CPSP, aos 15 de Fevereiro de 2013
    
O Comandante,
Lei Siu Peng
Superintendente Geral”

    IV - FUNDAMENTOS
    1. No fundo, pretende o recorrente imputar ao acto recorrido vício de erro nos pressupostos de facto, na medida em que lhe foi revogada a autorização de permanência, porquanto um dos fundamentos da decisão terá sido o facto de ele ter sido condenado em prisão privativa de liberdade quando foi condenado em pena de multa, ainda que em substituição da pena de prisão.

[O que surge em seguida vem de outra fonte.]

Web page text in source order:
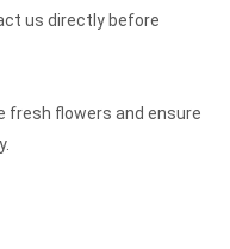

    Não se nos afigura que lhe assista razão.
    
    2. Atentemos nas normas pertinentes.
Dispõe o artigo 15º do Regulamento Administrativo n.º 8/2010:
“1. A autorização de permanência na qualidade de trabalhador é recusada ou revogada quando se verifiquem os pressupostos previstos na lei, respectivamente, para a recusa ou interdição de entrada a quaisquer não residentes, ou para a revogação da respectiva autorização de permanência.
(…)”
    Dispõe o artigo 11º da Lei n.º 6/2004:
    “1. A autorização de permanência na RAEM pode ser revogada, sem prejuízo da responsabilidade criminal e das demais sanções previstas na lei, por despacho do Chefe do Executivo, quando a pessoa não residente:
    1) Trabalhar na RAEM sem estar autorizada para tal
    2) Manifestamente se desvie dos fins que justificam a autorização de permanência, pela prática reiterada de actos que violem leis ou regulamentos, nomeadamente prejudiciais para a saúde ou o bem-estar da população;
    3) Constitua perigo para a segurança ou ordem públicas, nomeadamente pela prática de crimes, ou sua preparação, na RAEM.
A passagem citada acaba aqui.